Nati Srebro and Shai Ben-David have a paper at COLT which, in the appendix, proves something very striking: several previous error bounds are *always* greater than 1.

**Background** One branch of learning theory focuses on theorems which

- Assume samples are drawn IID from an unknown distribution
*D*. - Fix a set of classifiers
- Find a high probability bound on the maximum true error rate (with respect to
*D*) as a function of the empirical error rate on the training set.

Many of these bounds become extremely complex and hairy.

**Current** Everyone working on this subject wants “tighter bounds”, however there are different definitions of “tighter”. Some groups focus on “functional tightness” (getting the right functional dependency between the size of the training set and a parameterization of the hypothesis space) while others focus on “practical tightness” (finding bounds which work well on practical problems). (I am definitely in the second camp.)

One of the dangers of striving for “functional tightness” is that the bound can depend on strangely interrelated parameters. In fact, apparently these strange interrelations can become so complex that they end up *always* larger than 1 (some bounds here and here).

It seems we should ask the question: “Why are we doing the math?” If it is just done to get a paper accepted under review, perhaps this is unsatisfying. The real value of math comes when it guides us in designing learning algorithms. Math from bounds greater than 1 is a dangerously weak motivation for learning algorithm design.

There is a significant danger in taking this “oops” too strongly.

- There exist some reasonable arguments (not made here) for aiming at functional tightness.
- The value of the research a person does is more related to the best they have done than the worst.

Looking at the referenced paper, this seems to be focussed specifically on the area of kernel learning, and specifically on a single paper by Lanckriet et al. I believe that the vast majority of sample complexity bounds derived are decreasing in the number of samples (while of course not being usably tight for practical data set sizes). More generally, I would suspect that data dependent bounds are much more prone to this sort of trouble.

I’m a bit confused by your use of the term “sample complexity bound”. I was under the impression that the sample complexity measures how many examples are required to reach a particular error rate with high probability. In the paper you are discussing the authors show that the

error boundis always greater than one which is meaningless. I interpret asample complexitybound being greater than one meaning you always need at least one example – entirely reasonable I would have thought.I agree with everything else you say if I read your initial “sample complexity” as “error” (you only talk about “bounds” after the first sentence).

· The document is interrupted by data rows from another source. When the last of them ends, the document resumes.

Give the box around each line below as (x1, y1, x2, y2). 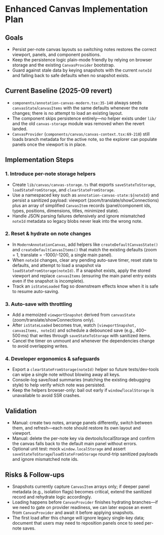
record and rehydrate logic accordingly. (12, 494, 92, 500)
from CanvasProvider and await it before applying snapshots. (12, 509, 135, 516)
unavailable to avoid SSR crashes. (12, 393, 81, 399)
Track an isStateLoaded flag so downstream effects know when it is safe (12, 283, 159, 289)
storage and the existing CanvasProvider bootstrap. (12, 62, 115, 68)
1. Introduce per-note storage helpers (5, 170, 96, 177)
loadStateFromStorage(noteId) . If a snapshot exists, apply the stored (12, 267, 151, 273)
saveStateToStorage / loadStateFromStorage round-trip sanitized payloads (12, 451, 158, 457)
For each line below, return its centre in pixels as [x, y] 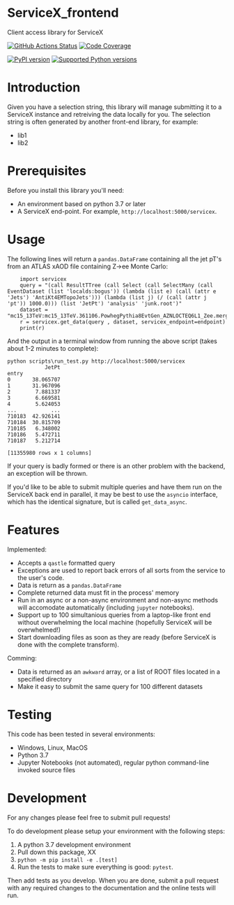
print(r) [32, 328]
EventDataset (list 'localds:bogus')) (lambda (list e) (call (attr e [112, 291]
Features [33, 530]
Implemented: [27, 549]
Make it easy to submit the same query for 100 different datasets [110, 686]
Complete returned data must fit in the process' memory [98, 593]
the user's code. [41, 577]
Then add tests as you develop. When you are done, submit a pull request [113, 880]

I do not see how the fact that some always-greater-than-one bounds

were accidentally published relates to the usefulness of “functionally

tight” bounds.

Studying the dependence of a bound on various parameters, and how a

bound approaches zero as the sample size increases, can often tell us

quite a bit about the problem.

Take for example our paper whose appendix you mention here. We study

learning a kernel for SVMs (or other kernel-based methods). The

motivation for this paper is understanding what the extra sample cost,

i.e. how much additional data is required, when the kernel is learned

from data rather then fixed. This is very commonly done, e.g. when a

few parameters of the kernel are ‘tuned’, ‘tweaked’ or ‘learned’ based

on the training data, or when a few possible base kernels are

combined. Previous bounds suggest that learning a few kernel

parameters would result in a multiplicative increase in the required

sample size—quite prohibitive. In the paper, we show that in-fact

only a roughly additive number of extra samples are needed to account

for every additional kernel parameter (in a very general sense). This

is a much more reasonable price to pay, and suggests that it is

theoretically “OK” to do this.

Of course, to get any kind of understanding, one must look at the

bound and study its behavior (numerical or functional). When the

bounds is always greater than one, studying the bound should reveal

this, and that no understanding can be gained from it, as was the case

here. This is true both for understanding functional dependencies

through a bound, and for using a bound numerically. However, as Rif

notes, most bounds do in fact go to zero as the sample sizes increases.

(I should also note that the bounds that are always greater than one

are specific cases noted in the papers cited. It is certainly not the

case that all the bounds in those papers are meaningless. See our

appendix for full details.)

Good spot. I was being sloppy in nomenclature. (I tweaked the post.)